→ Task directions
Wherever pictures appear in the listing below, leave them out, and copy exactly, and only, everything from the line with "Noticias de la fundación​​" down to the line with "Sem categoria".

→ Input data
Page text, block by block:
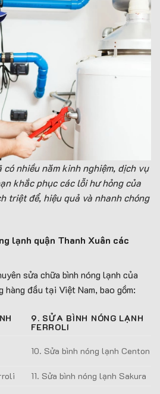
nhiều năm kinh nghiệm, dịch vụ
khắc phục các lỗi hư hỏng của
triệt để, hiệu quả và nhanh chóng
lạnh quận Thanh Xuân các
sửa chữa bình nóng lạnh của
đầu tại Việt Nam, bao gồm:
9. SỬA BÌNH NÓNG LẠNH
FERROLI
10. Sửa bình nóng lạnh Centon
11. Sửa bình nóng lạnh Sakura
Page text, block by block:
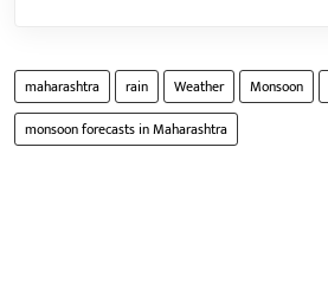
maharashtra rain Weather Monsoon
monsoon forecasts in Maharashtra
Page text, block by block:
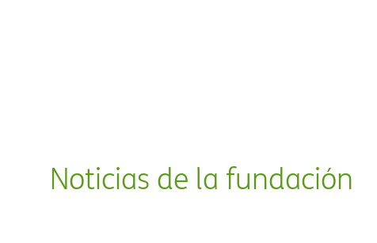
Noticias de la fundación​​
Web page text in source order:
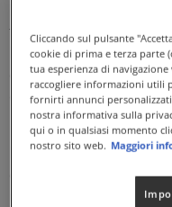
fosfolipidi, glicolipidi,
hanno diversi ruoli
dell’organismo. I
costituenti delle
LECITINA DI SOIA è
base di lecitina di soia.
di soia e non contiene
ridotto apporto con la
Cliccando sul pulsante
cookie di prima e terza parte
tua esperienza di
raccogliere informazioni utili
fornirti annunci
nostra informativa sulla
qui o in qualsiasi momento
nostro sito web. Maggiori
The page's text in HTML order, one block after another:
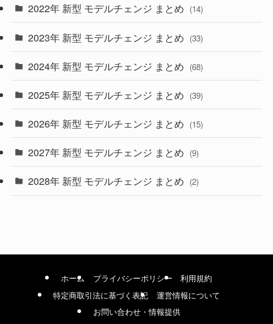
(9)
(22)
(4)
(9)
(4)
(1)
2022年 新型 モデルチェンジ まとめ (14)
2023年 新型 モデルチェンジ まとめ (33)
2024年 新型 モデルチェンジ まとめ (68)
2025年 新型 モデルチェンジ まとめ (39)
2026年 新型 モデルチェンジ まとめ (15)
2027年 新型 モデルチェンジ まとめ (9)
2028年 新型 モデルチェンジ まとめ (2)
ホーム プライバシーポリシー
利用規約
特定商取引法に基づく表記
運営情報について
お問い合わせ・情報提供
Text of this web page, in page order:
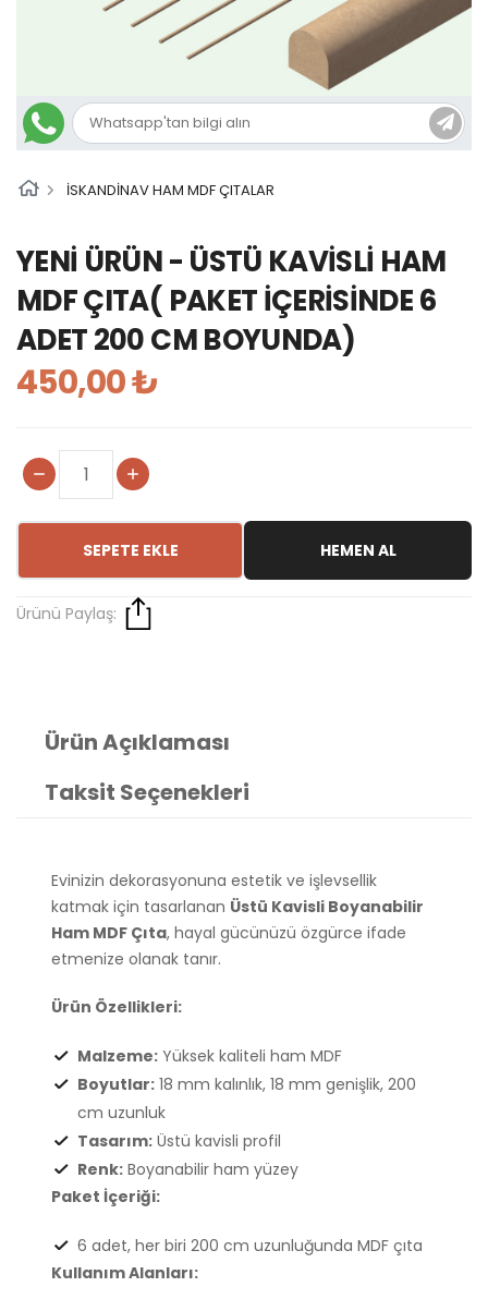
İSKANDİNAV HAM MDF ÇITALAR
YENİ ÜRÜN - ÜSTÜ KAVİSLİ HAM
MDF ÇITA( PAKET İÇERİSİNDE 6
ADET 200 CM BOYUNDA)
450,00 ₺
SEPETE EKLE HEMEN AL
Ürünü Paylaş:
Ürün Açıklaması
Taksit Seçenekleri
Evinizin dekorasyonuna estetik ve işlevsellik
katmak için tasarlanan Üstü Kavisli Boyanabilir
Ham MDF Çıta, hayal gücünüzü özgürce ifade
etmenize olanak tanır.
Ürün Özellikleri:
Malzeme: Yüksek kaliteli ham MDF
Boyutlar: 18 mm kalınlık, 18 mm genişlik, 200
cm uzunluk
Tasarım: Üstü kavisli profil
Renk: Boyanabilir ham yüzey
Paket İçeriği:
6 adet, her biri 200 cm uzunluğunda MDF çıta
Kullanım Alanları:
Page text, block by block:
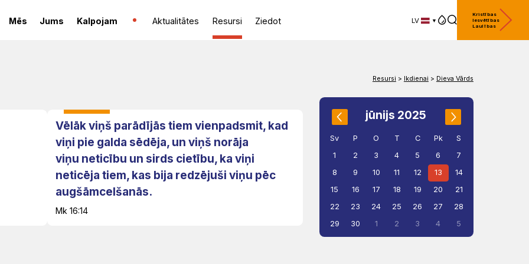
Mēs Jums Kalpojam Aktualitātes Resursi Ziedot
LV
Kristības
Iesvētības
Laulības
Resursi > Ikdienai > Dieva Vārds
Vēlāk viņš parādījās tiem vienpadsmit, kad
viņi pie galda sēdēja, un viņš norāja
viņu neticību un sirds cietību, ka viņi
neticēja tiem, kas bija redzējuši viņu pēc
augšāmcelšanās.
Mk 16:14
jūnijs 2025
Sv P O T C Pk
S
1
2 3 4 5 6
7
8
9 10 11 12 13
14
15
16 17 18 19 20
21
22
23 24 25 26 27
28
29
30 1 2 3 4 5
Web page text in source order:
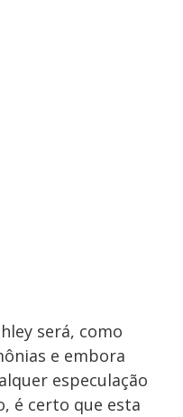
será, como
e embora
especulação
é certo que esta
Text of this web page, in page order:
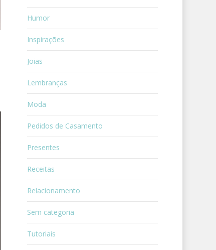
Humor
Inspirações
Joias
Lembranças
Moda
Pedidos de Casamento
Presentes
Receitas
Relacionamento
Sem categoria
Tutoriais
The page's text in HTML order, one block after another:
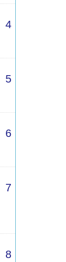
4
5
6
7
8
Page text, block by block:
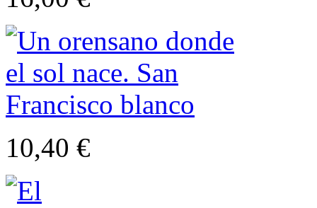
10,40 €
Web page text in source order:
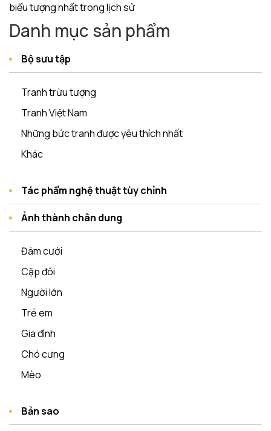
biểu tượng nhất trong lịch sử
Danh mục sản phẩm
Bộ sưu tập
Tranh trừu tượng
Tranh Việt Nam
Những bức tranh được yêu thích nhất
Khác
Tác phẩm nghệ thuật tùy chỉnh
Ảnh thành chân dung
Đám cưới
Cặp đôi
Người lớn
Trẻ em
Gia đình
Chó cưng
Mèo
Bản sao
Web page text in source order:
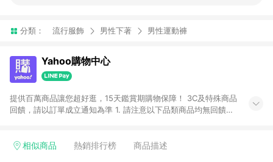
分類： 流行服飾 男性下著 男性運動褲
Yahoo購物中心
提供百萬商品讓您超好逛，15天鑑賞期購物保障！ 3C及特殊商品
回饋，請以訂單成立通知為準 1. 請注意以下品類商品均無回饋：
電玩/遊戲/相機/單眼/鏡頭/拍立得 [2024/6/1起適用] -內接硬
相似商品 熱銷排行榜 商品描述
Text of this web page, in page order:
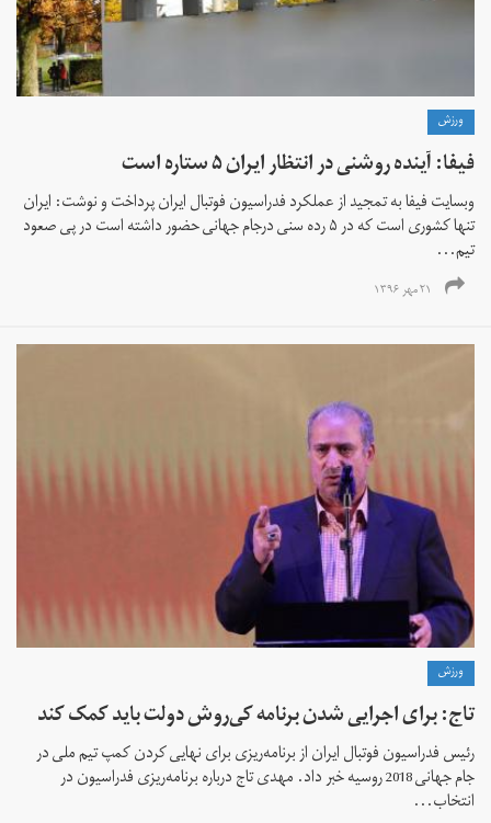
ورزش
فیفا: آینده روشنی در انتظار ایران ۵ ستاره است
وبسایت فیفا به تمجید از عملکرد فدراسیون فوتبال ایران پرداخت و نوشت: ایران
تنها کشوری است که در ۵ رده سنی درجام جهانی حضور داشته است در پی صعود
تیم‌...
۲۱ مهر ۱۳۹۶
ورزش
تاج: برای اجرایی شدن برنامه کی‌روش دولت باید کمک کند
رئیس فدراسیون فوتبال ایران از برنامه‌ریزی برای نهایی کردن کمپ تیم ملی در
جام جهانی 2018 روسیه خبر داد. مهدی تاج درباره برنامه‌ریزی فدراسیون در
انتخاب...

→ Solved exercise
Noticias de la fundación​​
Web page text in source order:
fosfolipidi, glicolipidi,
hanno diversi ruoli
dell’organismo. I
costituenti delle
LECITINA DI SOIA è
base di lecitina di soia.
di soia e non contiene
ridotto apporto con la
Cliccando sul pulsante
cookie di prima e terza parte
tua esperienza di
raccogliere informazioni utili
fornirti annunci
nostra informativa sulla
qui o in qualsiasi momento
nostro sito web. Maggiori
The page's text in HTML order, one block after another:
(9)
(22)
(4)
(9)
(4)
(1)
2022年 新型 モデルチェンジ まとめ (14)
2023年 新型 モデルチェンジ まとめ (33)
2024年 新型 モデルチェンジ まとめ (68)
2025年 新型 モデルチェンジ まとめ (39)
2026年 新型 モデルチェンジ まとめ (15)
2027年 新型 モデルチェンジ まとめ (9)
2028年 新型 モデルチェンジ まとめ (2)
ホーム プライバシーポリシー
利用規約
特定商取引法に基づく表記
運営情報について
お問い合わせ・情報提供
Text of this web page, in page order:
İSKANDİNAV HAM MDF ÇITALAR
YENİ ÜRÜN - ÜSTÜ KAVİSLİ HAM
MDF ÇITA( PAKET İÇERİSİNDE 6
ADET 200 CM BOYUNDA)
450,00 ₺
SEPETE EKLE HEMEN AL
Ürünü Paylaş:
Ürün Açıklaması
Taksit Seçenekleri
Evinizin dekorasyonuna estetik ve işlevsellik
katmak için tasarlanan Üstü Kavisli Boyanabilir
Ham MDF Çıta, hayal gücünüzü özgürce ifade
etmenize olanak tanır.
Ürün Özellikleri:
Malzeme: Yüksek kaliteli ham MDF
Boyutlar: 18 mm kalınlık, 18 mm genişlik, 200
cm uzunluk
Tasarım: Üstü kavisli profil
Renk: Boyanabilir ham yüzey
Paket İçeriği:
6 adet, her biri 200 cm uzunluğunda MDF çıta
Kullanım Alanları:
Page text, block by block:
Mēs Jums Kalpojam Aktualitātes Resursi Ziedot
LV
Kristības
Iesvētības
Laulības
Resursi > Ikdienai > Dieva Vārds
Vēlāk viņš parādījās tiem vienpadsmit, kad
viņi pie galda sēdēja, un viņš norāja
viņu neticību un sirds cietību, ka viņi
neticēja tiem, kas bija redzējuši viņu pēc
augšāmcelšanās.
Mk 16:14
jūnijs 2025
Sv P O T C Pk
S
1
2 3 4 5 6
7
8
9 10 11 12 13
14
15
16 17 18 19 20
21
22
23 24 25 26 27
28
29
30 1 2 3 4 5
Web page text in source order:
será, como
e embora
especulação
é certo que esta
Text of this web page, in page order:
Humor
Inspirações
Joias
Lembranças
Moda
Pedidos de Casamento
Presentes
Receitas
Relacionamento
Sem categoria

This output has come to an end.